Content starts

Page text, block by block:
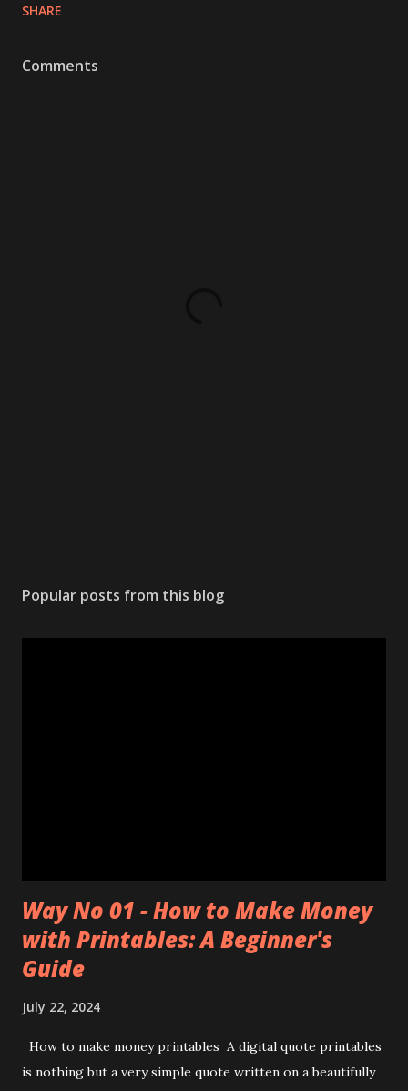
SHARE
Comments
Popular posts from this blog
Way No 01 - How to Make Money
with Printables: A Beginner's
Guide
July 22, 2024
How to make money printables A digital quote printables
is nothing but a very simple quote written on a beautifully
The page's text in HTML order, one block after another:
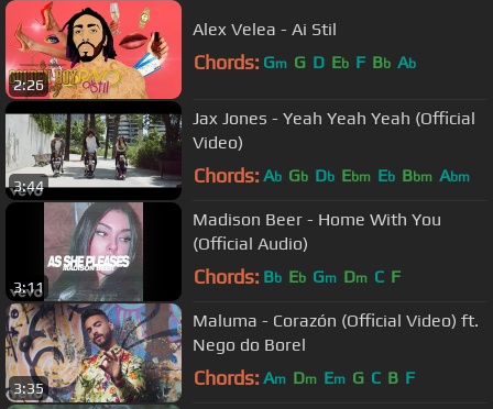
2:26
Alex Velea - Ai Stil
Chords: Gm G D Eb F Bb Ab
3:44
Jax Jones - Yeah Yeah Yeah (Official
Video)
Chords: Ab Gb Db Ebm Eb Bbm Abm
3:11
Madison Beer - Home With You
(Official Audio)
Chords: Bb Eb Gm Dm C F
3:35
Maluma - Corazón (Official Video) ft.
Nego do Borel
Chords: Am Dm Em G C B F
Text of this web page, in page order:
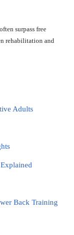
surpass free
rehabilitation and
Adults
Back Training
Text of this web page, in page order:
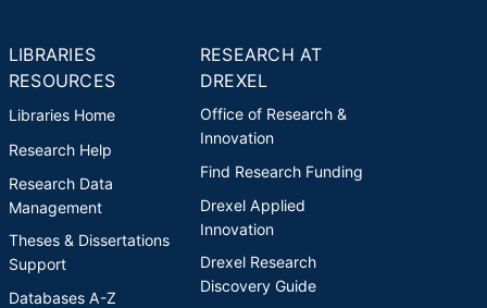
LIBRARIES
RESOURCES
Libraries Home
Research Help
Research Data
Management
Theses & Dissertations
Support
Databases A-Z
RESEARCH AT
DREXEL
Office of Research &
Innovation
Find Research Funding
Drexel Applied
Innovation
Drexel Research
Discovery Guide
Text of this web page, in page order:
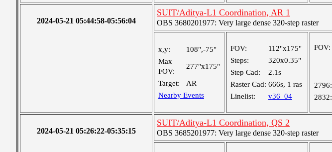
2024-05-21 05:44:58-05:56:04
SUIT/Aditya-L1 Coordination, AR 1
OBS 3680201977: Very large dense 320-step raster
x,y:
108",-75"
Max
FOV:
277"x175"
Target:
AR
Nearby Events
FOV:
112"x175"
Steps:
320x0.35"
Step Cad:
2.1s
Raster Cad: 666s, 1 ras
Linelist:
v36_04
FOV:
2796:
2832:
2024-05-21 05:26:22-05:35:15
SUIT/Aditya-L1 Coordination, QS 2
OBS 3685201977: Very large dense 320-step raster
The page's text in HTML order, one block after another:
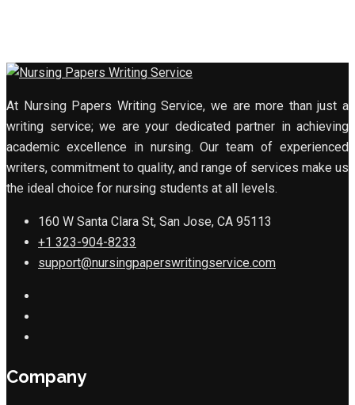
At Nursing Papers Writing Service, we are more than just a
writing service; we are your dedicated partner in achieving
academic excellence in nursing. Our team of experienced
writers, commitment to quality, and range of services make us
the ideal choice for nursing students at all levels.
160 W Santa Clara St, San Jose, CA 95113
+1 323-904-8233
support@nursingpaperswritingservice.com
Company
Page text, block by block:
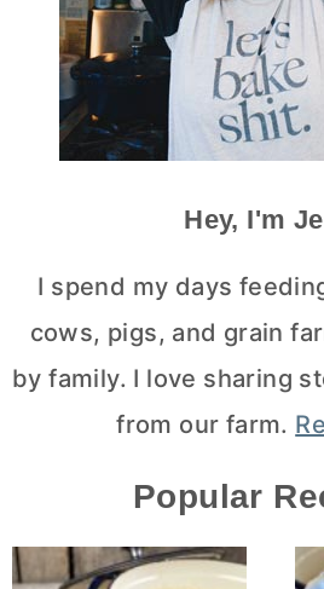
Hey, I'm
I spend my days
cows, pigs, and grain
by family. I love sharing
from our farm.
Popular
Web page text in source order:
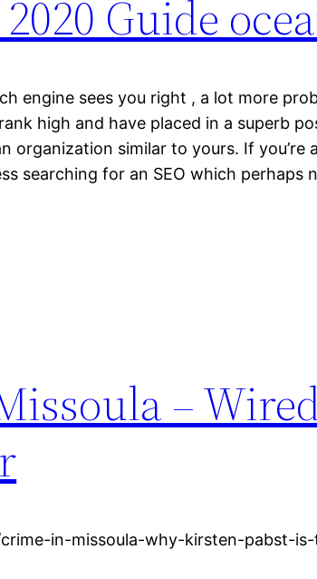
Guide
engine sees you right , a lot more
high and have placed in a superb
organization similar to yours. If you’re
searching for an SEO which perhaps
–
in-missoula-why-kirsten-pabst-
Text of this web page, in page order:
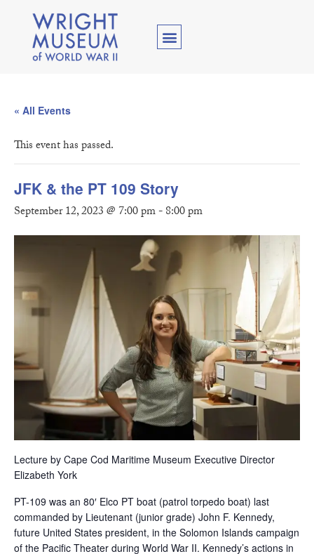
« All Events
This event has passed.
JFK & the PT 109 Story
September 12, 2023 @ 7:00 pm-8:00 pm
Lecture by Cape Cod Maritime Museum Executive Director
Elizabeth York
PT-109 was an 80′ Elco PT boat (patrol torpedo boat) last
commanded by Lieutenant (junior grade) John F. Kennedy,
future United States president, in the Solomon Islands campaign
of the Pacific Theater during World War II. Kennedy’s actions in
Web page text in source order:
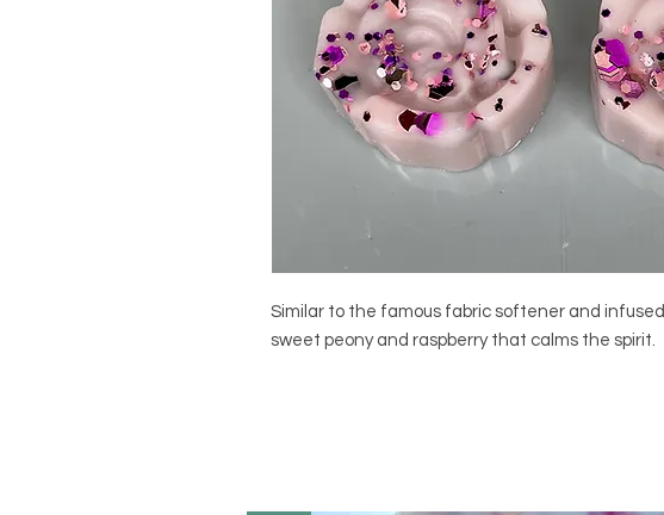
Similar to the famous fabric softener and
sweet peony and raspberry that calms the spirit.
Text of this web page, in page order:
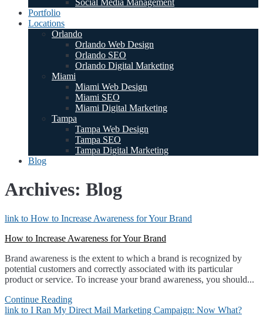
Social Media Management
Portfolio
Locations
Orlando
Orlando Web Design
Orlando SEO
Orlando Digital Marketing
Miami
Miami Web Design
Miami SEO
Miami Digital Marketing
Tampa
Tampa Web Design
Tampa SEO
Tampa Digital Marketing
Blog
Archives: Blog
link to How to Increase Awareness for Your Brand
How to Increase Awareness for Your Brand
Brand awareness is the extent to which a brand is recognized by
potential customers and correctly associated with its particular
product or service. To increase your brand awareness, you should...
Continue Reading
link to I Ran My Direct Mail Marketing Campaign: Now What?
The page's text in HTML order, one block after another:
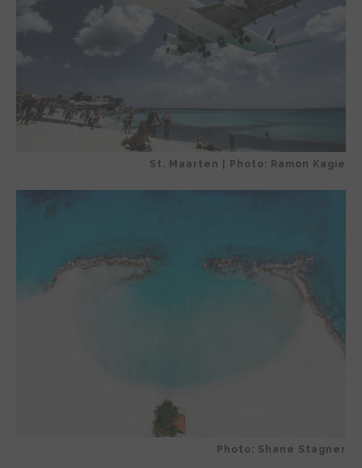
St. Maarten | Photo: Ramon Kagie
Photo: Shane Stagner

Content ends

# Exercise instructions
Restate word for word only the lines from where the entries begin through the one with "Chords: Am Dm Em G C B F"; omit the pictures.

# Output for this exercise
Page text, block by block:
SHARE
Comments
Popular posts from this blog
Way No 01 - How to Make Money
with Printables: A Beginner's
Guide
July 22, 2024
How to make money printables A digital quote printables
is nothing but a very simple quote written on a beautifully
The page's text in HTML order, one block after another:
2:26
Alex Velea - Ai Stil
Chords: Gm G D Eb F Bb Ab
3:44
Jax Jones - Yeah Yeah Yeah (Official
Video)
Chords: Ab Gb Db Ebm Eb Bbm Abm
3:11
Madison Beer - Home With You
(Official Audio)
Chords: Bb Eb Gm Dm C F
3:35
Maluma - Corazón (Official Video) ft.
Nego do Borel
Chords: Am Dm Em G C B F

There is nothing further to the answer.